The KV cache is your real budget#
Every active request holds a KV cache: the keys and values for every token it has seen, kept in VRAM so the model doesn't recompute attention from scratch each step. This is the line item that caps concurrency. The per-token cost is a clean formula:
kv_bytes_per_token = 2 × num_layers × num_kv_heads × head_dim × bytes_per_element
The 2 is for storing both keys and values. num_kv_heads — not query heads — is what counts, which is why grouped-query attention (GQA) is such a capacity win: it shrinks this term directly.
Take a Llama-3-70B-class model: 80 layers, 8 KV heads (GQA), head dimension 128. In BF16 (2 bytes):
2 × 80 × 8 × 128 × 2 = 327,680 bytes per token — about 0.31 MB per token.
That sounds tiny until you multiply by context. A request running at 8,192 tokens of context holds 327,680 × 8,192 ≈ 2.68 GB of KV cache. A 128K-context request holds 327,680 × 131,072 ≈ 42.9 GB — over half an H200, for a single user.
A worked example: how many requests fit on one H200#
Now the capacity calculation, end to end, on one H200 with 141 GB.
- Weights. 70B parameters. In BF16 that is 140 GB — it does not even fit. So you quantize. At FP8/INT8 (~1 byte/param) the weights are 70 GB.
- Usable VRAM. vLLM defaults
gpu_memory_utilizationto 0.9, reserving the rest for activations and overhead:0.9 × 141 ≈ 127 GB. - KV budget.
127 − 70 = 57 GBleft for KV cache. - Per-request footprint at 8K context. 2.68 GB, from above.
- Max concurrency.
57 / 2.68 ≈ 21 concurrent requests.
Twenty-one. On a 141 GB flagship — not because the GPU ran out of math, but because it ran out of memory to hold conversations. Want more? Three honest levers: quantize the KV cache itself (FP8 KV roughly halves the per-token bytes, pushing toward ~42 concurrent), shorten the context you provision for, or add GPUs. No FLOPs trick buys it back.
Offline vs online: the SLO tax#
The 21-request number is a memory ceiling. Whether you can actually run at it depends on what you're promising.
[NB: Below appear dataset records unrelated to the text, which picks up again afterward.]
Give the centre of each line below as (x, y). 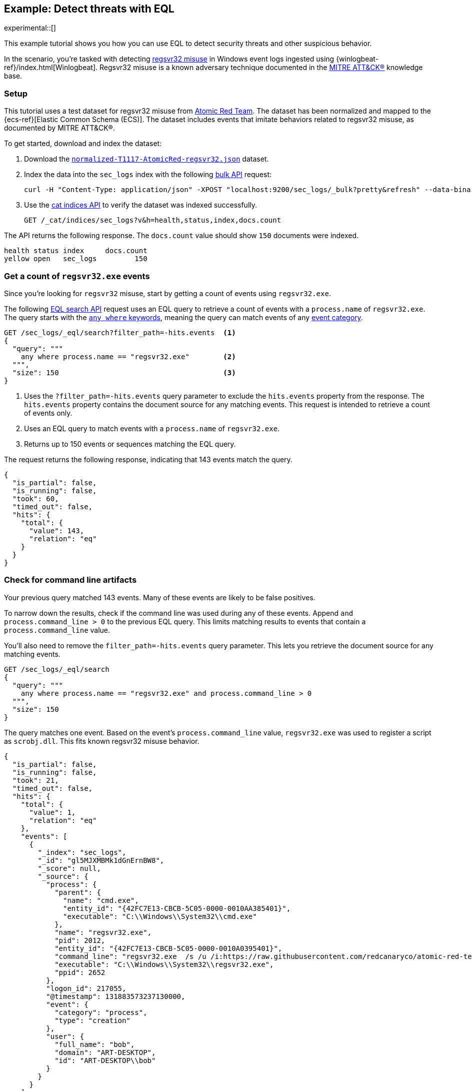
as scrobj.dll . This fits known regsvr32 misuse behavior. (102, 741)
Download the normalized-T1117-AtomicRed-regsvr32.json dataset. (146, 159)
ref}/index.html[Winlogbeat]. (51, 68)
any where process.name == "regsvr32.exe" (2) (128, 356)
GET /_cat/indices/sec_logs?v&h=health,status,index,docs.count (153, 220)
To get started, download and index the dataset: (83, 144)
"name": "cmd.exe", (101, 900)
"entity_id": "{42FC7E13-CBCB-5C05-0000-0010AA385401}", (177, 908)
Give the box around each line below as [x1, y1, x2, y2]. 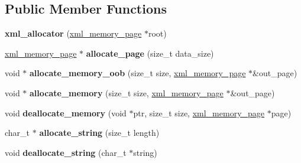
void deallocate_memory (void [5, 106, 127, 119]
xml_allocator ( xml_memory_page [5, 27, 142, 40]
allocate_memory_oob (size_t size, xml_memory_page [30, 67, 246, 79]
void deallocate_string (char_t [5, 146, 127, 158]
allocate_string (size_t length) [39, 126, 160, 139]
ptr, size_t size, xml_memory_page [133, 106, 265, 119]
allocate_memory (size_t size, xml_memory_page [30, 86, 224, 99]
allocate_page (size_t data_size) [86, 47, 214, 59]
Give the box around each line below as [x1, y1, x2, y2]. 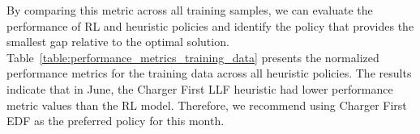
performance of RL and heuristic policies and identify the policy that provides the [6, 17, 414, 34]
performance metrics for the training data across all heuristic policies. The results [6, 65, 412, 82]
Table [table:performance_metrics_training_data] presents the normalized [6, 48, 379, 65]
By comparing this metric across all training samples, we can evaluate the [6, 2, 373, 18]
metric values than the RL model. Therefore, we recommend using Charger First [6, 96, 407, 113]
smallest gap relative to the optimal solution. [6, 33, 229, 50]
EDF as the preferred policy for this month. [6, 112, 225, 129]
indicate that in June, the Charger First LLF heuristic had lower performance [6, 80, 393, 97]
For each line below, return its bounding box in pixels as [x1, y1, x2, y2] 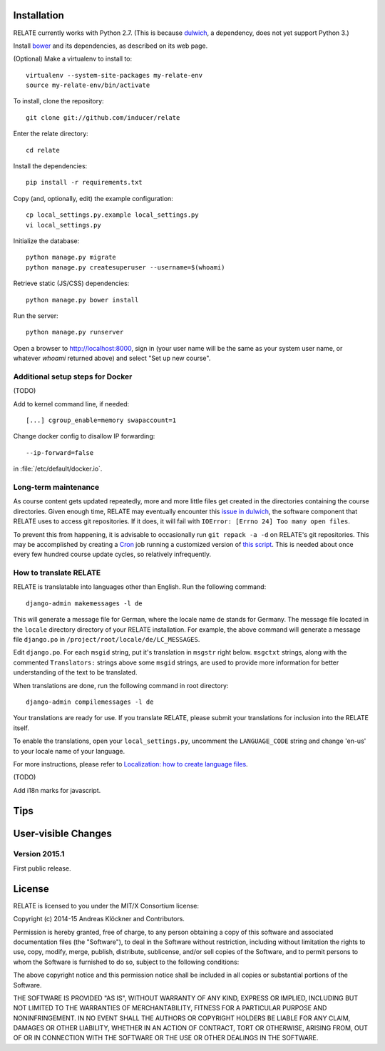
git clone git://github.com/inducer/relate [26, 113, 180, 121]
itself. [13, 724, 30, 732]
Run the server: [13, 311, 58, 320]
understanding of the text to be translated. [13, 668, 138, 677]
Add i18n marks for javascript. [13, 786, 101, 794]
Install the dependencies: [13, 162, 88, 170]
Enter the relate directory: [13, 129, 88, 138]
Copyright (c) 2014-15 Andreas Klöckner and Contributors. [13, 915, 185, 923]
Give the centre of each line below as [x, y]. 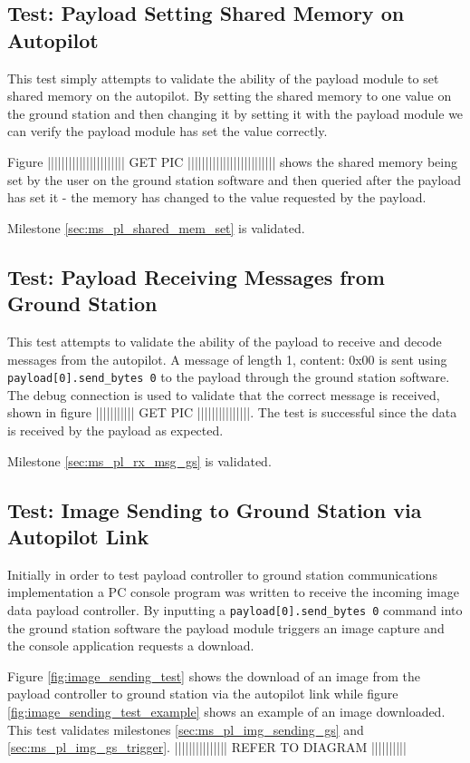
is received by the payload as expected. [115, 430]
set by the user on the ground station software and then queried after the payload [235, 179]
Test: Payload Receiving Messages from [196, 276]
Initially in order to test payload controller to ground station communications [222, 574]
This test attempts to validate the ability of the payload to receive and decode [225, 341]
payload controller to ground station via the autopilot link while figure [203, 694]
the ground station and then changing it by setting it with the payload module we [235, 113]
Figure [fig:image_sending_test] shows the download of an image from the [214, 675]
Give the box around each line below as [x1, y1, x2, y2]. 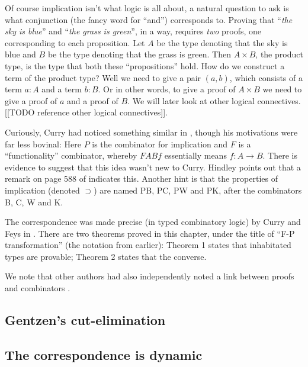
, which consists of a [229, 71, 303, 83]
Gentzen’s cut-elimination [5, 311, 166, 329]
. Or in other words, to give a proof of [98, 83, 236, 95]
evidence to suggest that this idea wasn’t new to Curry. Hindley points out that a [5, 160, 301, 173]
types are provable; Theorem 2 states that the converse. [5, 250, 207, 262]
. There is [262, 149, 297, 162]
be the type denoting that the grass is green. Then [47, 48, 231, 60]
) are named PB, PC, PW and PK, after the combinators [94, 183, 302, 196]
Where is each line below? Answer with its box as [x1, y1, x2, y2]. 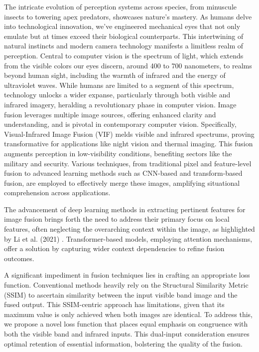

Offline / batch workloads — evals, bulk summarization, synthetic data — only care about total throughput. You pack the largest batch the KV cache allows and let latency float. Here you run near the memory ceiling.
Online serving is bounded by a latency SLO: TTFT for the first token, TPOT for each after. Bigger batches raise throughput but lengthen TPOT, since every request in the batch shares the same memory-bandwidth pipe each decode step. So you cap batch size below the memory limit to protect tail latency, and effective concurrency drops under 21. The memory math gives you a ceiling; the SLO tells you how far below it you actually live.
Continuous batching and PagedAttention raise the real number#
Any of this works at scale only because naive serving wastes most of the KV cache to fragmentation and padding. PagedAttention, from the vLLM paper, borrows OS virtual memory: it chops the KV cache into fixed-size blocks mapped through a page table, cutting waste under 4% and letting requests share physical blocks. Continuous batching then swaps finished requests out and new ones in mid-flight, instead of waiting for the batch to drain. Together vLLM reports 2–4× the throughput of prior systems at the same latency. Prefix caching hits the other phase: when requests share a long system prompt, vLLM reuses the cached KV blocks instead of re-running prefill. None of these change the per-token formula — they change how little of your budget you waste, which is the same as raising effective concurrency.
The recipe#
- Weights:
params × bytes_per_paramat your quantization. If it doesn't fit with room to spare, quantize or shard. - KV budget:
(GPU_VRAM × utilization) − weights. - Per-request KV:
2 × num_layers × num_kv_heads × head_dim × bytes × target_context. - Max concurrency per GPU: KV budget ÷ per-request KV. Discount it for your latency SLO.
- Replica count:
peak_demand_tokens_per_sec / sustained_tokens_per_sec_per_replica, measured — not guessed — at your batch size and context.
That last number you do not get from a spec sheet. You benchmark it on your model, your context distribution, your engine. The teraflops column never enters the calculation. It never did.